Actualizado: 9 jun 2020


Uno de los grandes problemas de nuestro tiempo, que no es nuevo, pero que se percibe hoy con agudeza excepcional, es que cada hombre tiene una necesidad insondable de ser comprendido, una necesidad inagotable de ser amado. Nadie puede vivir sin amar y sin el deseo visceral de ser amado. La familia es la primera célula que puede proporcionar esta fantástica carga emocional, sin la cual los hombres que padecen «la enfermedad de nuestro tiempo» están asfixiados. Pero esto supone que la familia siga subsistiendo. Hoy en día, por desgracia, está desestructurada, demolida, desmantelada. Con frecuencia, en nuestros días, pide ser reemplazada por la escuela. En cualquier caso, la influencia educativa de los padres necesita ser complementada, prolongada y amplificada por la de los maestros. Sería mejor hablar de maestros y profesores, porque su misión no es solo enseñar. Los maestros y los profesores tienen la tarea de educar. Y educar, según la etimología del verbo latino «e ducere» significa: elevar, levantar, afinar.

Hoy, debido a un fraude lingüístico, la palabra «educación» se refiere especialmente a la instrucción, a la enseñanza. Las inversiones en educación incluyen ayudas audiovisuales, ordenadores y otras «máquinas para enseñar». Pero los educadores no tienen solo una función de comunicación o de trasmisión de la ciencia.
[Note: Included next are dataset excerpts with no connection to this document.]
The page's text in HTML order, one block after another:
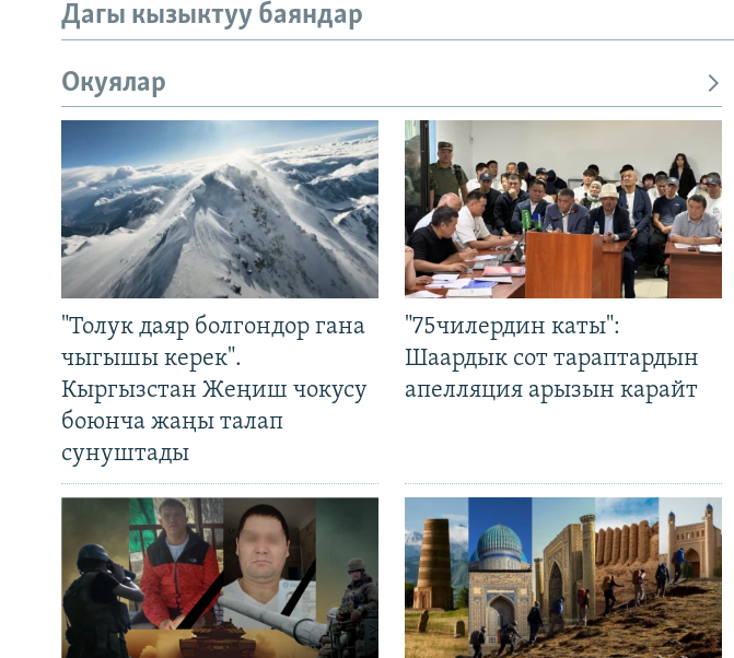
Дагы кызыктуу баяндар
Окуялар
"Толук даяр болгондор гана
чыгышы керек".
Кыргызстан Жеңиш чокусу
боюнча жаңы талап
сунуштады
"75чилердин каты":
Шаардык сот тараптардын
апелляция арызын карайт
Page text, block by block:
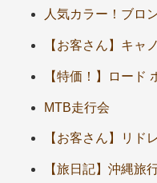
人気カラー！ブロ
【お客さん】キャ
【特価！】ロード
MTB走行会
【お客さん】リド
【旅日記】沖縄
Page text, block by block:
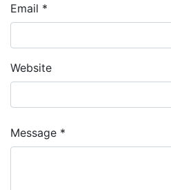
Email *
Website
Message *
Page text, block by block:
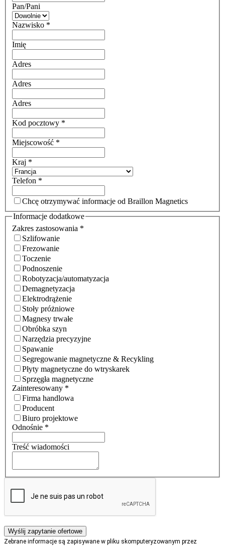
Pan/Pani
Nazwisko *
Imię
Adres
Adres
Adres
Kod pocztowy *
Miejscowość *
Kraj *
Telefon *
Chcę otrzymywać informacje od Braillon Magnetics
Informacje dodatkowe
Zakres zastosowania *
Szlifowanie
Frezowanie
Toczenie
Podnoszenie
Robotyzacja/automatyzacja
Demagnetyzacja
Elektrodrążenie
Stoły próżniowe
Magnesy trwałe
Obróbka szyn
Narzędzia precyzyjne
Spawanie
Segregowanie magnetyczne & Recykling
Płyty magnetyczne do wtryskarek
Sprzęgła magnetyczne
Zainteresowany *
Firma handlowa
Producent
Biuro projektowe
Odnośnie *
Treść wiadomości
Zebrane informacje są zapisywane w pliku skomputeryzowanym przez
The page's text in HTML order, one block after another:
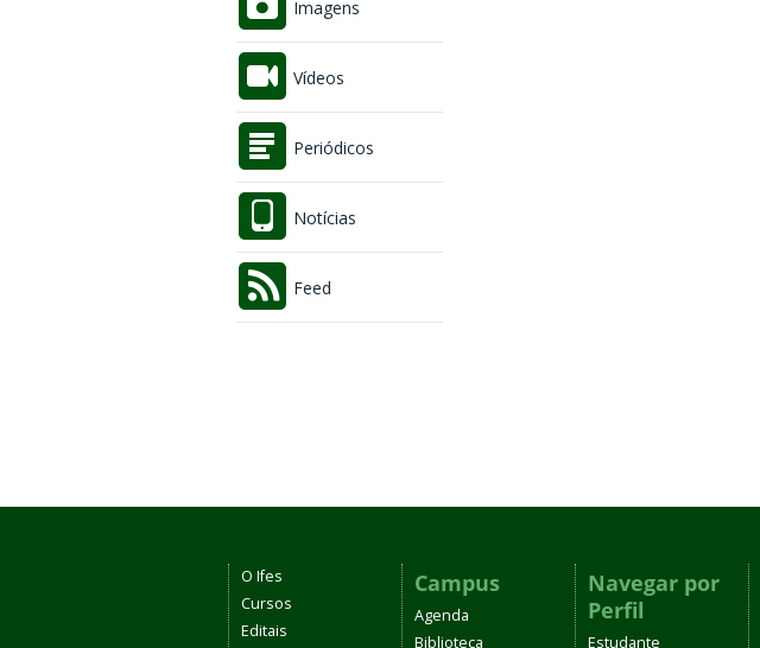
Imagens
Vídeos
Periódicos
Notícias
Feed
O Ifes
Cursos
Editais
Campus
Agenda
Biblioteca
Navegar por
Perfil
Estudante
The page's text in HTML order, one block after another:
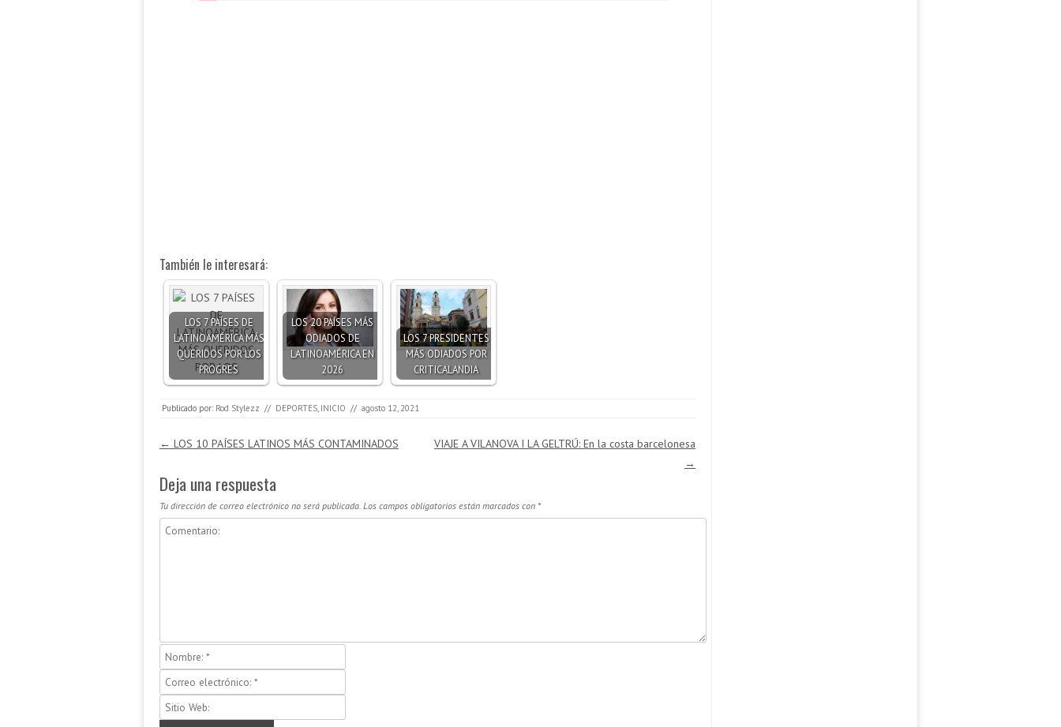
También le interesará:
LOS 7 PAÍSES DE
LATINOAMÉRICA MÁS
QUERIDOS POR LOS
PROGRES
LOS 20 PAÍSES MÁS
ODIADOS DE
LATINOAMÉRICA EN
2026
LOS 7 PRESIDENTES
MÁS ODIADOS POR
CRITICALANDIA
Publicado por: Rod Stylezz // DEPORTES INICIO // agosto 12, 2021
Navegación de entradas
← LOS 10 PAÍSES LATINOS MÁS CONTAMINADOS
VIAJE A VILANOVA I LA GELTRÚ: En la costa barcelonesa
→
Deja una respuesta
Tu dirección de correo electrónico no será publicada. Los campos obligatorios están marcados con *
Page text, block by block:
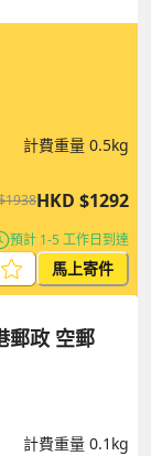
計費重量 0.5kg
1938HKD $1292
預計 1-5 工作日到達
馬上寄件
郵政 空郵
計費重量 0.1 kg
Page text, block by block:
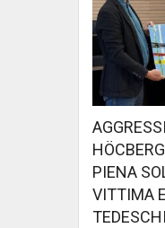
PIENA
VITTIMA
TEDESCHI
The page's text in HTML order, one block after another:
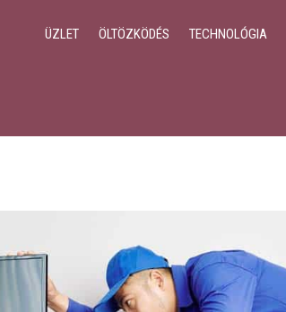
ÜZLET ÖLTÖZKÖDÉS TECHNOLÓGIA
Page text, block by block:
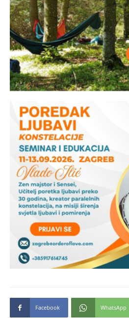
Facebook WhatsApp
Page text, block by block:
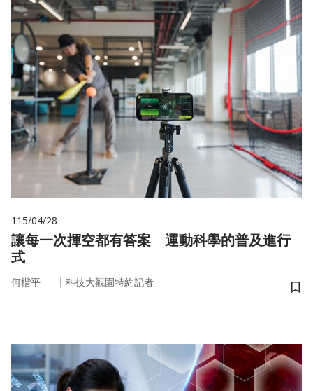
115/04/28
讓每一次揮空都有答案 運動科學的普及進行
式
何楷平 ｜ 科技大觀園特約記者
儲
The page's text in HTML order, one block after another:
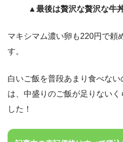
▲最後は贅沢な贅沢な牛
マキシマム濃い卵も220円で頼
す。
白いご飯を普段あまり食べない
は、中盛りのご飯が足りない
した！
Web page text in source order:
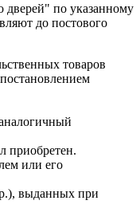
дверей" по указанному
до постового
товаров
приобретен.
или его
выданных при
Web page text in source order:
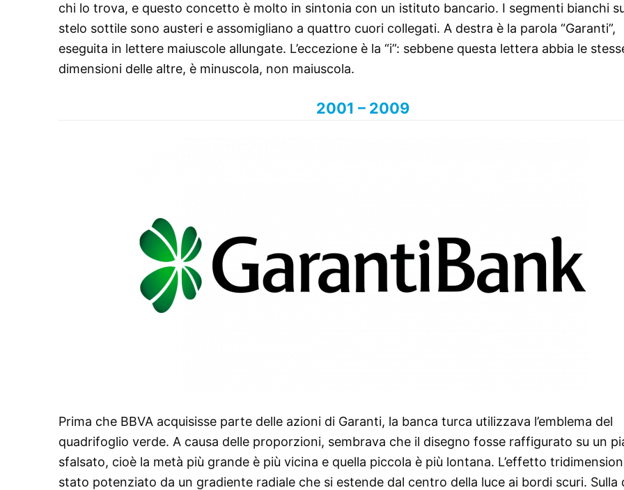
chi lo trova, e questo concetto è molto in sintonia con un istituto bancario. I segmenti bianchi
stelo sottile sono austeri e assomigliano a quattro cuori collegati. A destra è la parola “Garanti”,
eseguita in lettere maiuscole allungate. L’eccezione è la “i”: sebbene questa lettera abbia le
dimensioni delle altre, è minuscola, non maiuscola.
2001 – 2009
Prima che BBVA acquisisse parte delle azioni di Garanti, la banca turca utilizzava l’emblema del
quadrifoglio verde. A causa delle proporzioni, sembrava che il disegno fosse raffigurato su un
sfalsato, cioè la metà più grande è più vicina e quella piccola è più lontana. L’effetto
stato potenziato da un gradiente radiale che si estende dal centro della luce ai bordi scuri. Sulla
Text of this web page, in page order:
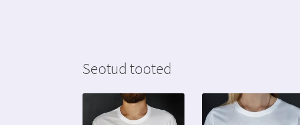
Seotud tooted
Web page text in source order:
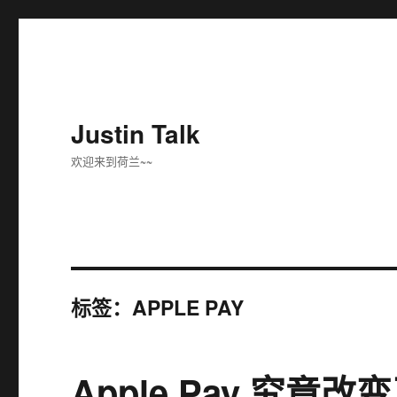
Justin Talk
欢迎来到荷兰~~
标签：APPLE PAY
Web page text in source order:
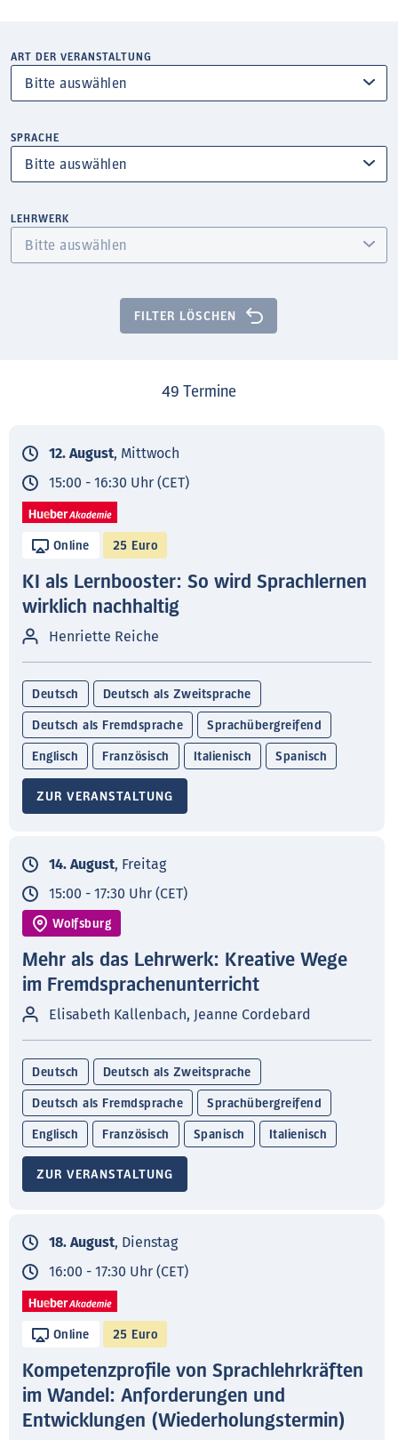
ART DER VERANSTALTUNG
SPRACHE
LEHRWERK
FILTER LÖSCHEN
49 Termine
12. August, Mittwoch
15:00 - 16:30 Uhr (CET)
Online 25 Euro
KI als Lernbooster: So wird Sprachlernen
wirklich nachhaltig
Henriette Reiche
Deutsch Deutsch als Zweitsprache
Deutsch als Fremdsprache Sprachübergreifend
Englisch Französisch Italienisch Spanisch
ZUR VERANSTALTUNG
14. August, Freitag
15:00 - 17:30 Uhr (CET)
Wolfsburg
Mehr als das Lehrwerk: Kreative Wege
im Fremdsprachenunterricht
Elisabeth Kallenbach, Jeanne Cordebard
Deutsch Deutsch als Zweitsprache
Deutsch als Fremdsprache Sprachübergreifend
Englisch Französisch Spanisch Italienisch
ZUR VERANSTALTUNG
18. August, Dienstag
16:00 - 17:30 Uhr (CET)
Online 25 Euro
Kompetenzprofile von Sprachlehrkräften
im Wandel: Anforderungen und
Entwicklungen (Wiederholungstermin)
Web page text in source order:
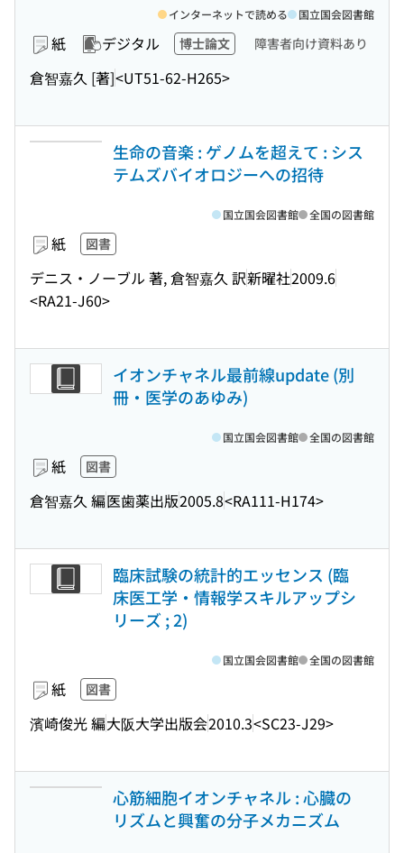
紙 デジタル 博士論文 障害者向け資料あり
倉智嘉久 [著]<UT51-62-H265>
インターネットで読める 国立国会図書館
生命の音楽 : ゲノムを超えて : シス
テムズバイオロジーへの招待
紙 図書
デニス・ノーブル 著, 倉智嘉久 訳新曜社2009.6
<RA21-J60>
国立国会図書館 全国の図書館
イオンチャネル最前線update (別
冊・医学のあゆみ)
紙 図書
倉智嘉久 編医歯薬出版2005.8<RA111-H174>
国立国会図書館 全国の図書館
臨床試験の統計的エッセンス (臨
床医工学・情報学スキルアップシ
リーズ ; 2)
紙 図書
濱崎俊光 編大阪大学出版会2010.3<SC23-J29>
国立国会図書館 全国の図書館
心筋細胞イオンチャネル : 心臓の
リズムと興奮の分子メカニズム

Martin Heidegger los llamó los «pastores del ser». En realidad, son «delegados de los valores permanentes». Sin embargo, la escuela y la universidad atraviesan una crisis muy profunda, la de una sociedad laicista, secularizada, sin Dios, una sociedad civil que, como dice el Papa Benedicto XVI, es «arreligiosa y no tolera ya ninguna referencia a Dios en su constitución, una sociedad que ha elegido un ateísmo radical que combate virulentamente los valores de la cultura judeocristiana». El enseñante se esfuerza por ignorar las cuestiones fundamentales de los hombres, ya que el secularismo ha generado un ambiente de neutralidad e indiferencia hacia Dios, la religión y la moral. Hoy, muchos de los alumnos de colegios e institutos son desorientados por su propia escuela. En medio de la confusión de ideas, de ideologías, del desorden de información e impresiones que los asaltan por todos lados, ¿cómo pueden lograr cierta unidad y cierta estructura humana sólida en ellos? ¿Cómo hacer que sus capacidades humanas se solidaricen entre sí? Por eso, critican todo, rechazan todo. Muchos jóvenes rechazan toda herencia y todo modelo. Cuestionan la autoridad de una moral que les da la impresión de no ser su contemporánea. Toda autoridad la consideran represiva. En general, el Occidente posmoderno, antiguamente cristiano, ha optado por el abandono sistemático de la herencia moral del cristianismo y de sus raíces cristianas.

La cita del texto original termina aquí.